The applicant states in DCA Part 2, Tier 2, Section 8.3 that the BDGs are standalone, skid-based installations including support features. Therefore, auxiliary system support features are not assigned to discrete subsystems similar to those of traditional large LWR safety-related diesel applications, where each BDG is a standalone, skid-based installation that includes the following auxiliary equipment:

  • diesel engine starting system;
  • combustion air intake and engine exhaust subsystem;
  • engine cooling subsystem;
  • engine lubricating oil subsystem;
  • engine fuel subsystem (including fuel storage and transfer); and
  • generator excitation, protective relaying, and I&C subsystem.

The DCA Part 2, Tier 2, Section 1.2.2.5.5, states that the NuScale design includes two diesel generator buildings (DGBs), each housing a single BDG and associated auxiliary equipment.

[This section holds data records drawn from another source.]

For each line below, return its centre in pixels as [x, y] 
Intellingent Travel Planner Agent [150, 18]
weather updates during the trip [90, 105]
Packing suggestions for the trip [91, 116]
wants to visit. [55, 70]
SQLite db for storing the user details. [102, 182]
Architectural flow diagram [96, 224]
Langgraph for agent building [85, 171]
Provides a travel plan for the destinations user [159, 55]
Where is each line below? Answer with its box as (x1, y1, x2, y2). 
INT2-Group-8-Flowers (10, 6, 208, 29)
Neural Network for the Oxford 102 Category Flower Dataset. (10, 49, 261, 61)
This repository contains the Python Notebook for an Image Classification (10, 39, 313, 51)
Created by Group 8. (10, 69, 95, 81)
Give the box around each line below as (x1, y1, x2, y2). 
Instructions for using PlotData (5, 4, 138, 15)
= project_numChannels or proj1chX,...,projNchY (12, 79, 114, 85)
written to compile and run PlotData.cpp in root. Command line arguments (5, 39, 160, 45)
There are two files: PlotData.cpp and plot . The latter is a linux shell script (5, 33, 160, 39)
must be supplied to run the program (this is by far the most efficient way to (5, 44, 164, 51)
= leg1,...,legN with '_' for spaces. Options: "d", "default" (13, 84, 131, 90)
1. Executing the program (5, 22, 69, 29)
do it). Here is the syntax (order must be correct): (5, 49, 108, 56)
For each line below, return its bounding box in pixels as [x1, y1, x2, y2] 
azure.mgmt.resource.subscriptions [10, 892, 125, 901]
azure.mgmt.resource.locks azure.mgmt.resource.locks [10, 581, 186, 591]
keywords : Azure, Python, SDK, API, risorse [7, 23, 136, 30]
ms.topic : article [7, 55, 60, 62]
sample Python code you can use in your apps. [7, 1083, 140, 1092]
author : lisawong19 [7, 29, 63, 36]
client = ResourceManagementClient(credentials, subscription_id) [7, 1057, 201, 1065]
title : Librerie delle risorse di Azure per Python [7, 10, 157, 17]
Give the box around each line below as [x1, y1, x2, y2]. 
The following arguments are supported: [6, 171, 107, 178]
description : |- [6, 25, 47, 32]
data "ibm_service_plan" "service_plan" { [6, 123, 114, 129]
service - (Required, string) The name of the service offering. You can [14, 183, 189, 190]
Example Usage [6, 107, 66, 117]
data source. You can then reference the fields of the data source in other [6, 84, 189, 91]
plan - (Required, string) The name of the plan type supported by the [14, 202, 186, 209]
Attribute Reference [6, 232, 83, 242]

The DGBs house no safety-related systems and have no functional requirements that support the ESFs.

The staff reviewed Part 2 of the DCA to determine if the failure of the BPSS auxiliary systems could potentially have an adverse impact on important to safety SSCs, or on the plants ability to achieve and maintain safe shutdown. The staff finds that since the BPSS are not safety-related and serves no safety-related functions, the requirements for diesel support systems operation, including GDC 17, 44, 45, and 46, specified in the diesel generator support systems, SRP Sections 9.5.4 - 9.5.8, are not applicable for the NuScale BPSS auxiliary systems.

Furthermore, although the structural design of the DGBs are designated as CDI in DCA Part 2, all SSCs important to safety for the NuScale plant are located inside the reactor and control buildings, both of which are adequately robust to protect the SSCs from the effects of BDGs failures. Therefore, the staff concludes that the requirements of GDCs 2, 4, and 5, are not applicable for the BPSS, and the staff therefore, finds the BPSS auxiliary systems acceptable since the failure of the BPSS auxiliary systems will not have an adverse impact on important to safety SSCs, or on the plants ability to achieve and maintain safe shutdown.